= Study material =
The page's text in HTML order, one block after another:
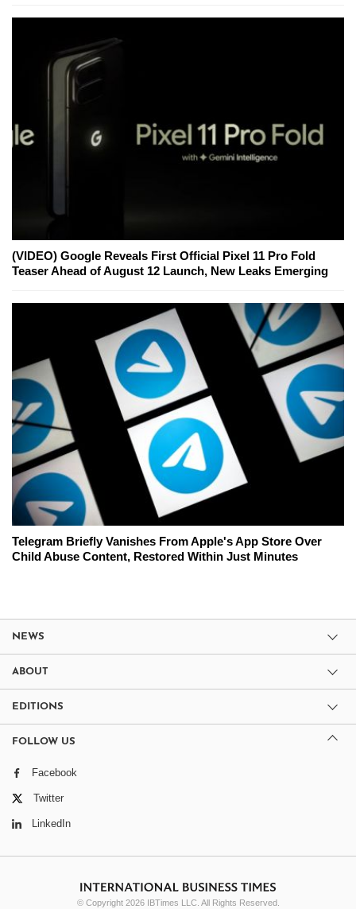
(VIDEO) Google Reveals First Official Pixel 11 Pro Fold
Teaser Ahead of August 12 Launch, New Leaks Emerging
Telegram Briefly Vanishes From Apple's App Store Over
Child Abuse Content, Restored Within Just Minutes
NEWS
ABOUT
EDITIONS
FOLLOW US
Facebook
Twitter
LinkedIn
© Copyright 2026 IBTimes LLC. All Rights Reserved.
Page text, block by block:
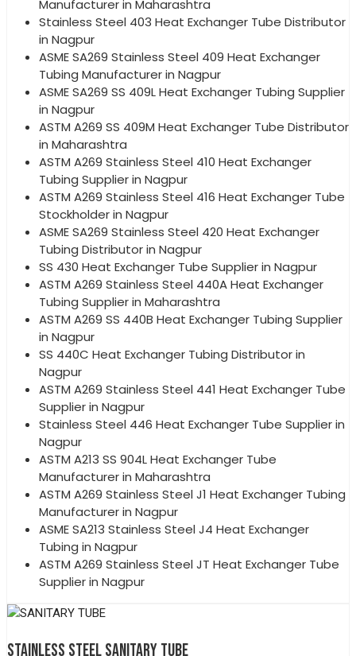
Manufacturer in Maharashtra
Stainless Steel 403 Heat Exchanger Tube Distributor
in Nagpur
ASME SA269 Stainless Steel 409 Heat Exchanger
Tubing Manufacturer in Nagpur
ASME SA269 SS 409L Heat Exchanger Tubing Supplier
in Nagpur
ASTM A269 SS 409M Heat Exchanger Tube Distributor
in Maharashtra
ASTM A269 Stainless Steel 410 Heat Exchanger
Tubing Supplier in Nagpur
ASTM A269 Stainless Steel 416 Heat Exchanger Tube
Stockholder in Nagpur
ASME SA269 Stainless Steel 420 Heat Exchanger
Tubing Distributor in Nagpur
SS 430 Heat Exchanger Tube Supplier in Nagpur
ASTM A269 Stainless Steel 440A Heat Exchanger
Tubing Supplier in Maharashtra
ASTM A269 SS 440B Heat Exchanger Tubing Supplier
in Nagpur
SS 440C Heat Exchanger Tubing Distributor in
Nagpur
ASTM A269 Stainless Steel 441 Heat Exchanger Tube
Supplier in Nagpur
Stainless Steel 446 Heat Exchanger Tube Supplier in
Nagpur
ASTM A213 SS 904L Heat Exchanger Tube
Manufacturer in Maharashtra
ASTM A269 Stainless Steel J1 Heat Exchanger Tubing
Manufacturer in Nagpur
ASME SA213 Stainless Steel J4 Heat Exchanger
Tubing in Nagpur
ASTM A269 Stainless Steel JT Heat Exchanger Tube
Supplier in Nagpur
STAINLESS STEEL SANITARY TUBE
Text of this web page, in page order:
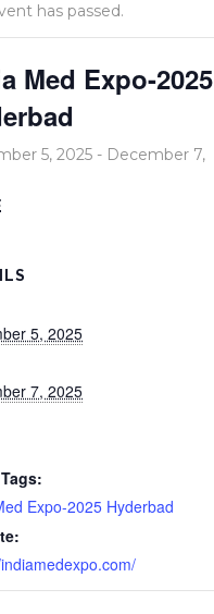
has passed.
Med Expo-2025
5, 2025 - December 7,
5, 2025
7, 2025
Expo-2025 Hyderbad
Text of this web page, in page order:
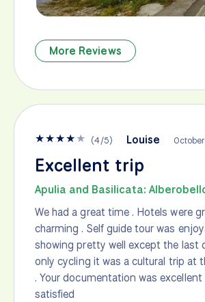
More Reviews
★★★★★ (4/5) Louise
Excellent trip
Apulia and Basilicata:
We had a great time . Hotels were
charming . Self guide tour was
showing pretty well except the last
only cycling it was a cultural trip at
. Your documentation was excellent
satisfied
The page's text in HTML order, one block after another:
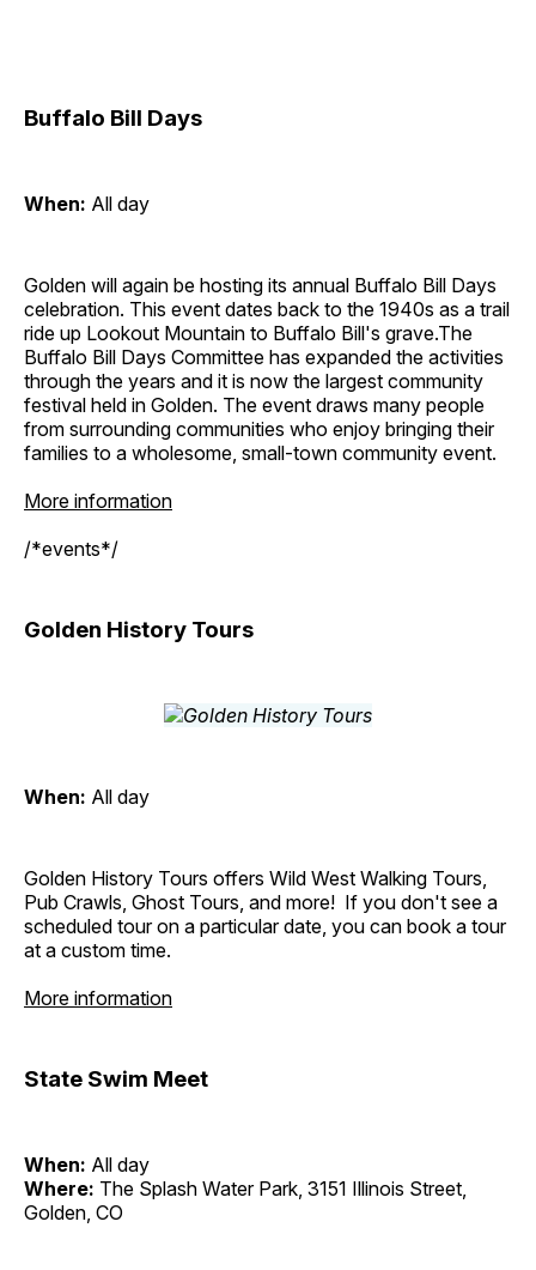
Buffalo Bill Days
When: All day
Golden will again be hosting its annual Buffalo Bill Days
celebration. This event dates back to the 1940s as a trail
ride up Lookout Mountain to Buffalo Bill's grave.The
Buffalo Bill Days Committee has expanded the activities
through the years and it is now the largest community
festival held in Golden. The event draws many people
from surrounding communities who enjoy bringing their
families to a wholesome, small-town community event.
More information
/*events*/
Golden History Tours
When: All day
Golden History Tours offers Wild West Walking Tours,
Pub Crawls, Ghost Tours, and more! If you don't see a
scheduled tour on a particular date, you can book a tour
at a custom time.
More information
State Swim Meet
When: All day
Where: The Splash Water Park, 3151 Illinois Street,
Golden, CO
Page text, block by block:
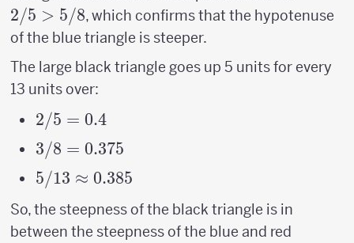
>
2/5 > 5/8, which confirms that the hypotenuse
of the blue triangle is steeper.
The large black triangle goes up 5 units for every
13 units over:
2/5
=
0.4
2/5 = 0.4
3/8
=
0.375
3/8 = 0.375
5/13
\approx
0.385
5/13 ≈ 0.385
So, the steepness of the black triangle is in
between the steepness of the blue and red
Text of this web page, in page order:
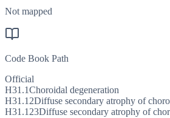
Not mapped
Code Book Path
Official
H31.1Choroidal degeneration
H31.12Diffuse secondary atrophy of
H31.123Diffuse secondary atrophy of
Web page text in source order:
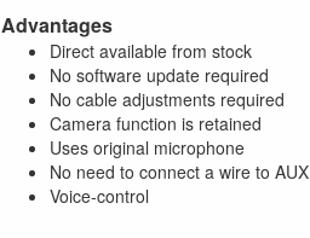
Advantages
Direct available from stock
No software update required
No cable adjustments required
Camera function is retained
Uses original microphone
No need to connect a wire to AUX
Voice-control
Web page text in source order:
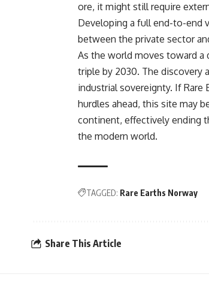
ore, it might still require
Developing a full end-to-end
between the private sector
As the world moves toward a
triple by 2030. The discovery
industrial sovereignty. If Rare
hurdles ahead, this site may
continent, effectively ending
the modern world.
TAGGED: Rare Earths Norway
Share This Article

= What is required =
In the copy, include every entry above exactly and leave out each picture.

= Exercise response =
The page's text in HTML order, one block after another:
(VIDEO) Google Reveals First Official Pixel 11 Pro Fold
Teaser Ahead of August 12 Launch, New Leaks Emerging
Telegram Briefly Vanishes From Apple's App Store Over
Child Abuse Content, Restored Within Just Minutes
NEWS
ABOUT
EDITIONS
FOLLOW US
Facebook
Twitter
LinkedIn
© Copyright 2026 IBTimes LLC. All Rights Reserved.
Page text, block by block:
Manufacturer in Maharashtra
Stainless Steel 403 Heat Exchanger Tube Distributor
in Nagpur
ASME SA269 Stainless Steel 409 Heat Exchanger
Tubing Manufacturer in Nagpur
ASME SA269 SS 409L Heat Exchanger Tubing Supplier
in Nagpur
ASTM A269 SS 409M Heat Exchanger Tube Distributor
in Maharashtra
ASTM A269 Stainless Steel 410 Heat Exchanger
Tubing Supplier in Nagpur
ASTM A269 Stainless Steel 416 Heat Exchanger Tube
Stockholder in Nagpur
ASME SA269 Stainless Steel 420 Heat Exchanger
Tubing Distributor in Nagpur
SS 430 Heat Exchanger Tube Supplier in Nagpur
ASTM A269 Stainless Steel 440A Heat Exchanger
Tubing Supplier in Maharashtra
ASTM A269 SS 440B Heat Exchanger Tubing Supplier
in Nagpur
SS 440C Heat Exchanger Tubing Distributor in
Nagpur
ASTM A269 Stainless Steel 441 Heat Exchanger Tube
Supplier in Nagpur
Stainless Steel 446 Heat Exchanger Tube Supplier in
Nagpur
ASTM A213 SS 904L Heat Exchanger Tube
Manufacturer in Maharashtra
ASTM A269 Stainless Steel J1 Heat Exchanger Tubing
Manufacturer in Nagpur
ASME SA213 Stainless Steel J4 Heat Exchanger
Tubing in Nagpur
ASTM A269 Stainless Steel JT Heat Exchanger Tube
Supplier in Nagpur
STAINLESS STEEL SANITARY TUBE
Text of this web page, in page order:
has passed.
Med Expo-2025
5, 2025 - December 7,
5, 2025
7, 2025
Expo-2025 Hyderbad
Text of this web page, in page order:
More Reviews
★★★★★ (4/5) Louise
Excellent trip
Apulia and Basilicata:
We had a great time . Hotels were
charming . Self guide tour was
showing pretty well except the last
only cycling it was a cultural trip at
. Your documentation was excellent
satisfied
The page's text in HTML order, one block after another:
Buffalo Bill Days
When: All day
Golden will again be hosting its annual Buffalo Bill Days
celebration. This event dates back to the 1940s as a trail
ride up Lookout Mountain to Buffalo Bill's grave.The
Buffalo Bill Days Committee has expanded the activities
through the years and it is now the largest community
festival held in Golden. The event draws many people
from surrounding communities who enjoy bringing their
families to a wholesome, small-town community event.
More information
/*events*/
Golden History Tours
When: All day
Golden History Tours offers Wild West Walking Tours,
Pub Crawls, Ghost Tours, and more! If you don't see a
scheduled tour on a particular date, you can book a tour
at a custom time.
More information
State Swim Meet
When: All day
Where: The Splash Water Park, 3151 Illinois Street,
Golden, CO
Page text, block by block:
>
2/5 > 5/8, which confirms that the hypotenuse
of the blue triangle is steeper.
The large black triangle goes up 5 units for every
13 units over:
2/5
=
0.4
2/5 = 0.4
3/8
=
0.375
3/8 = 0.375
5/13
\approx
0.385
5/13 ≈ 0.385
So, the steepness of the black triangle is in
between the steepness of the blue and red
Text of this web page, in page order:
Not mapped
Code Book Path
Official
H31.1Choroidal degeneration
H31.12Diffuse secondary atrophy of
H31.123Diffuse secondary atrophy of
Web page text in source order:
Advantages
Direct available from stock
No software update required
No cable adjustments required
Camera function is retained
Uses original microphone
No need to connect a wire to AUX
Voice-control
Web page text in source order:
ore, it might still require
Developing a full end-to-end
between the private sector
As the world moves toward a
triple by 2030. The discovery
industrial sovereignty. If Rare
hurdles ahead, this site may
continent, effectively ending
the modern world.
TAGGED: Rare Earths Norway
Share This Article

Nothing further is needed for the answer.